The ‘Beeb would probably need a few more modifications than this, since it – afaik – doesn’t have an 8 Mhz synchronized clock available. Maybe a separate 8 Mhz clock could be used and sync’ed with a 74×74. The way I did this also depends on CB1 and CB2 being available as a shift register – if not, then a whole parallel port + another external shift register would be needed. Certainly not plug’n’play with the ‘Beeb but not completely impossible to use the same approach – with some extra hardware thrown at it.
I built Ben Eaters breadboard computer and thought I would first try to integrate with that. Success! https://www.reddit.com/r/beneater/comments/wd6enp/ben_eater_6502_computer_driving_ws2812b_rgb_led/?utm_source=share&utm_medium=ios_app&utm_name=iossmf
Sorry wrong link – this works – https://www.reddit.com/r/beneater/comments/wd6irw/ben_eater_6502_computer_driving_ws2812b_rgb_leds/?utm_source=share&utm_medium=ios_app&utm_name=iossmf
Well done! 😀
Me again! 🙂 I am hooking this circuit (with added 8MHZ crystal) up to my Beeb and have partial results. I can control a number of LEDs.
However on closer inspection the data signal to LED matrix is missing the first bit of each byte sent via CB2, it sends a 0 and then only the first 7 bits from CB2 are being sent. Looking at it through my scope I can see that the small pulse sent to the PL pin is being sent to soon before data on CB2 starts to be sent. Afterwards due to timing the second pulse picks up the tail end of the first bit of data from CB2, but by this time the circuit has of course sent 1 of 8 bits.
When I look at the data sheet for mode 110 it does show this as well. The odd thing is on the Ben Eater system above it worked fine (I plan to do more compares at the weekend with my scope). Meanwhile any thoughts on this?
So I managed to get it working by running CB1 through another inverter to have the pulse to SH/LD (Pin 1) latch the data when the CB2 data signal is present. I am seeing so odd artifacts when I toggle lights off and some remain on. – but i think thats a problem. Onwards and upwards!
I’m happy you got it working! You might be having issues with the 8Mhz clock not being sync’d with the 1MHz clock so it sometimes shifts too fast/slow?
I could probably improve the circuit quite a bit but it sounds like you’re way ahead of me.
I’ll look into the clock sync suggestion thank you! Meanwhile I just today shared my project with the Acorn community. I include full credit to yours and many others that have helped me with this fun project.

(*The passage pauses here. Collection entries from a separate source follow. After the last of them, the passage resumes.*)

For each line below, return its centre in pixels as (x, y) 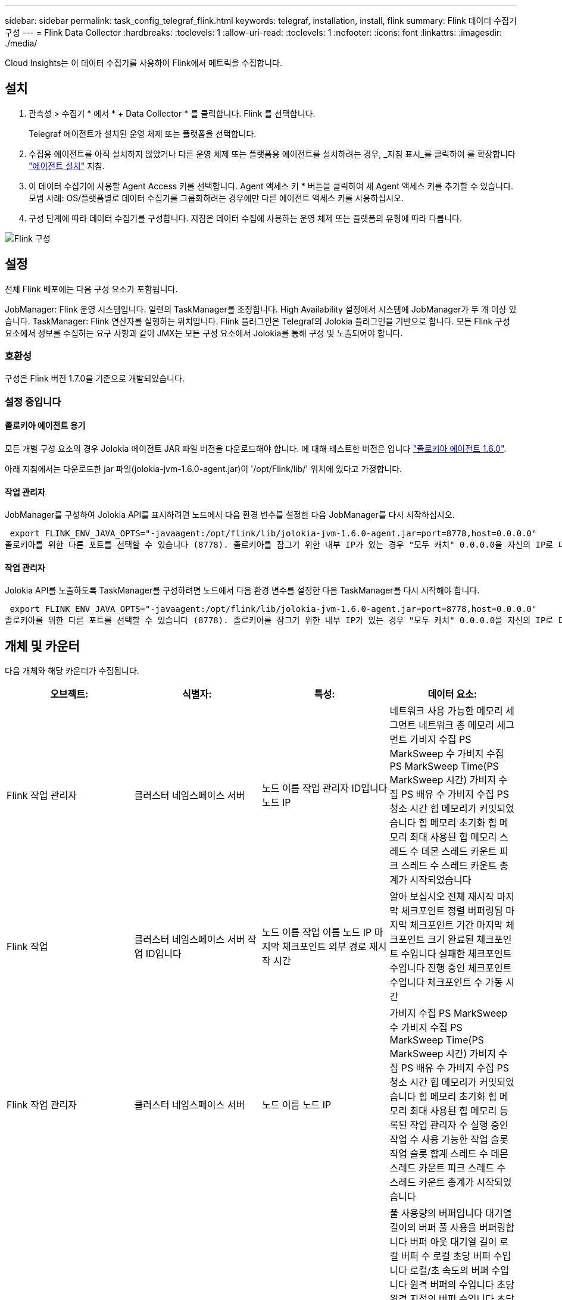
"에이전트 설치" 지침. (67, 165)
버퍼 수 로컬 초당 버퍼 (446, 1256)
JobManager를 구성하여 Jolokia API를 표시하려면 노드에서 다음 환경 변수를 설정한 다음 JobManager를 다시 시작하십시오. (230, 515)
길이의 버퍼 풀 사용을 (433, 1228)
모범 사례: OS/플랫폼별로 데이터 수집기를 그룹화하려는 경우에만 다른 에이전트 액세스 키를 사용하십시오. (216, 198)
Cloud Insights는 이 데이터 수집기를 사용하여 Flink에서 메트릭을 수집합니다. (144, 63)
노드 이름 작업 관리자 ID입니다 (325, 788)
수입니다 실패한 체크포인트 (456, 954)
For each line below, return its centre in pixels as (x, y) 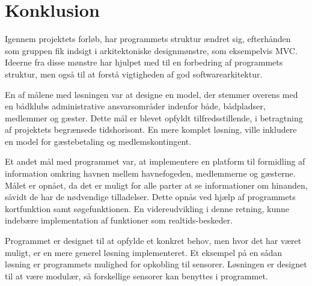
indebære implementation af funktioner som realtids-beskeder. (119, 220)
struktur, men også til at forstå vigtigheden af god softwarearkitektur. (134, 74)
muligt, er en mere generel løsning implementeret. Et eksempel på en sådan (143, 252)
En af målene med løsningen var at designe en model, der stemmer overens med (151, 94)
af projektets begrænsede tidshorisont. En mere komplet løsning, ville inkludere (151, 129)
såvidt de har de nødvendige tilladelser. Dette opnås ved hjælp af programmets (150, 197)
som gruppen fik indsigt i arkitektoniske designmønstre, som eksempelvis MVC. (151, 50)
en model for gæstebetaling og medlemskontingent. (98, 141)
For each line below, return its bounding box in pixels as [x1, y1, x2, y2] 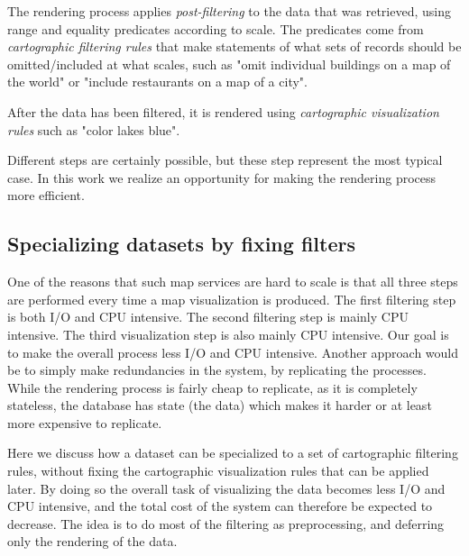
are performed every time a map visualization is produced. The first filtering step [7, 289, 456, 308]
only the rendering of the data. [7, 532, 178, 551]
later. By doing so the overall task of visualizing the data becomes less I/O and [7, 479, 446, 497]
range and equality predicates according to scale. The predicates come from [7, 19, 424, 38]
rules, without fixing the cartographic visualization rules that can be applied [7, 461, 429, 480]
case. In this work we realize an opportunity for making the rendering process [7, 168, 437, 187]
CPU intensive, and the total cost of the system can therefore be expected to [7, 497, 433, 515]
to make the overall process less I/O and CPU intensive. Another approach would [7, 342, 459, 361]
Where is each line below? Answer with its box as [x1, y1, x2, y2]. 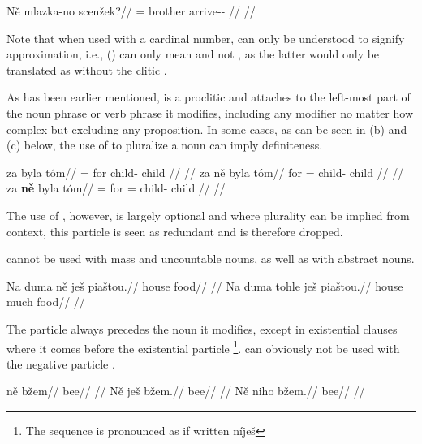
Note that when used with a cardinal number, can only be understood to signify [6, 29, 405, 46]
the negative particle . [6, 355, 115, 372]
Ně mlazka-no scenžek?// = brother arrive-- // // [6, 2, 256, 19]
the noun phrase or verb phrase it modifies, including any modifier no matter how [6, 104, 414, 121]
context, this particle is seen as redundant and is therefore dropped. [6, 222, 343, 239]
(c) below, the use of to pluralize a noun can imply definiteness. [6, 136, 323, 153]
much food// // [6, 293, 85, 310]
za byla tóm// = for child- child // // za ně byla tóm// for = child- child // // [6, 163, 404, 180]
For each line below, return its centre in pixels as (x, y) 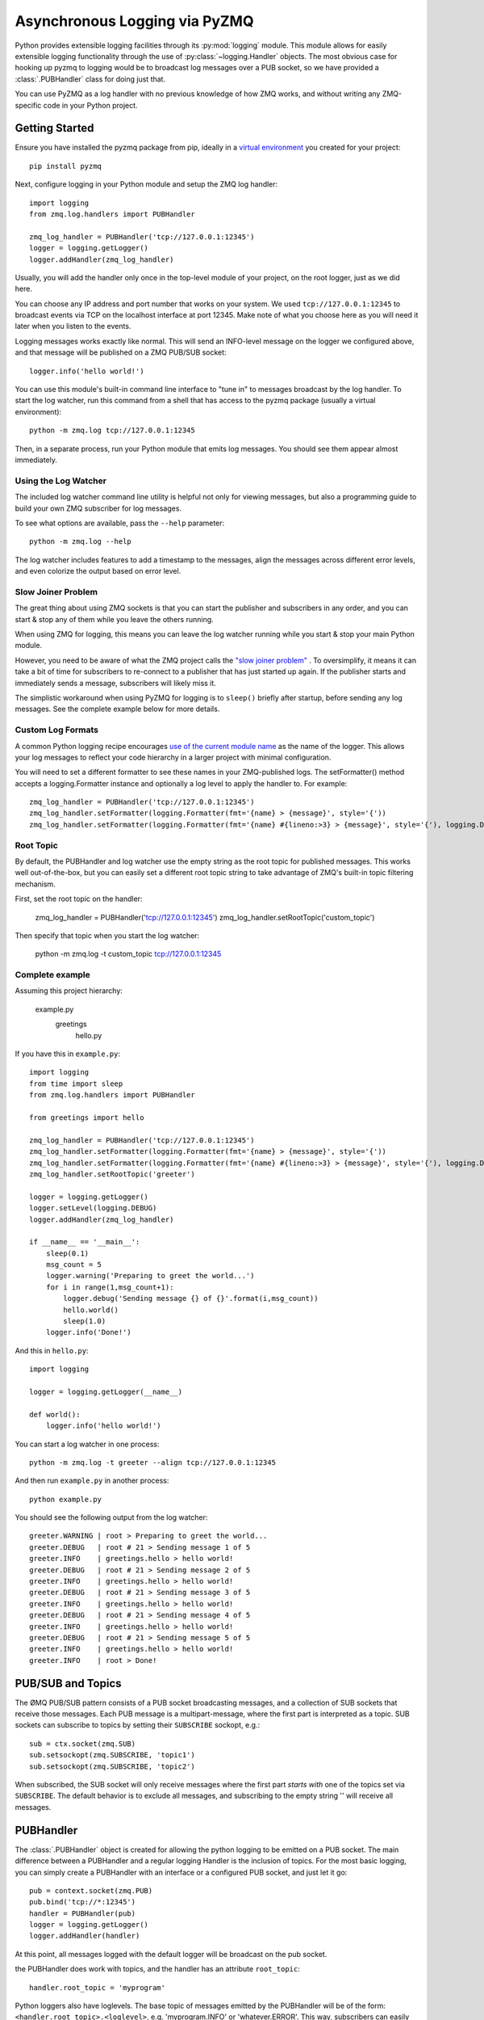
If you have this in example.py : (68, 1054)
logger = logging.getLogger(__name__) (106, 1391)
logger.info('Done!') (89, 1332)
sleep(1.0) (85, 1321)
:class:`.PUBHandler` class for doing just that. (90, 79)
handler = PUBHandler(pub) (83, 1913)
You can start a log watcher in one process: (88, 1444)
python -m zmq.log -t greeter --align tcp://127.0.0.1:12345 (152, 1462)
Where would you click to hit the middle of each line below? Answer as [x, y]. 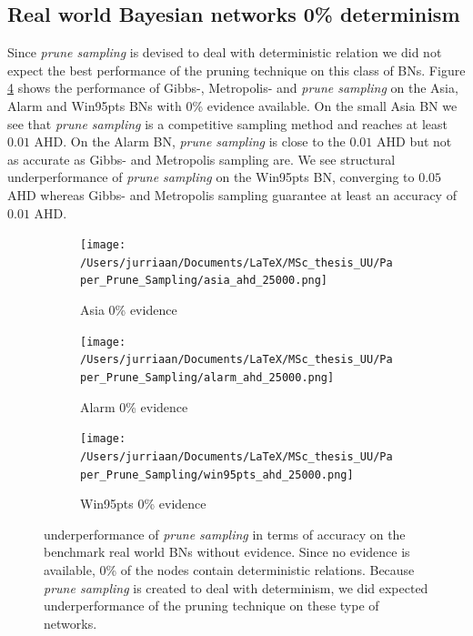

Thank you again and happy holidays! https://stardot.org.uk/forums/viewtopic.php?f=3&t=26047&p=379144#p379144
There is an more advanced interface here:
https://shepherdingelectrons.blogspot.com/2021/03/8-bit-computer-ws2812b-led-module.html
Uses some different techniques and could be modified for parallel load from an address, rather than using serial data from a USART, it does require a few more IC’s though – counter, gates and shift register at the minimum.
Yeah, that’s basically doing it in HW from RAM – doesn’t even need the CPU 🙂